食と体の仕組み

歯の痛みは食事のサイン?間食と再石灰化の仕組み

チョコを食べながら歩く。食べ終わる前に、コンビニでまた新しいお菓子を買う。それを繰り返していると、歯が痛くなることに気づいた。

虫歯だと診断されたわけじゃない。ただ、加工食品やお菓子が続く時期と、歯の調子が悪い時期が、なんとなく重なっている気がしていた。自炊中心の生活に戻すと、その違和感が落ち着く。これは気のせいなのか、それとも仕組みとして説明がつくことなのか、調べてみることにした。
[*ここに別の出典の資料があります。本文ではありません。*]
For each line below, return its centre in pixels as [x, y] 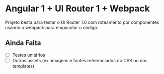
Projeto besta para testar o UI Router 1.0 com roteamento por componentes [82, 22]
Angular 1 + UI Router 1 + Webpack [78, 9]
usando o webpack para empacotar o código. [52, 27]
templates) [23, 66]
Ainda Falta [23, 43]
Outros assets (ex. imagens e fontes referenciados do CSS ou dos [80, 60]
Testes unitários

この記事では、食事と歯の関係を「脱灰」と「再石灰化」という仕組みから整理しながら、自分が体で感じてきたことを正直に書く。虫歯の治療法の話ではない。「なぜそう感じるのか」を知るための記事として読んでほしい。

こんな人に読んでほしい:

  • 間食やお菓子が続くと、歯の調子が悪くなる気がする人
  • 加工食品や外食が多い時期に、歯が痛くなった経験がある人
  • 虫歯というより「なんとなく歯が敏感」と感じることがある人

結論:歯は毎日「溶ける」と「戻る」を繰り返している

歯は、一日の中で「溶ける(脱灰)」時間と「戻る(再石灰化)」時間を交互に繰り返していると言われている。歯が痛くなりやすいのは、この振れ幅が大きくなりすぎているサインかもしれない。

タイミング口の中で起きていること
食後すぐプラーク内の菌が糖を分解して酸を作り、pHが急激に下がる
30分〜1時間後唾液が酸を中和し、カルシウム・リンが歯の表面に戻る(再石灰化)
間食を繰り返すpHが下がったまま回復する時間がなくなり、脱灰が進みやすくなる

一言でまとめると:何を食べるかだけでなく、どのくらいの頻度で、どのくらい間隔をあけて食べるかが、歯にとって大きな意味を持つ。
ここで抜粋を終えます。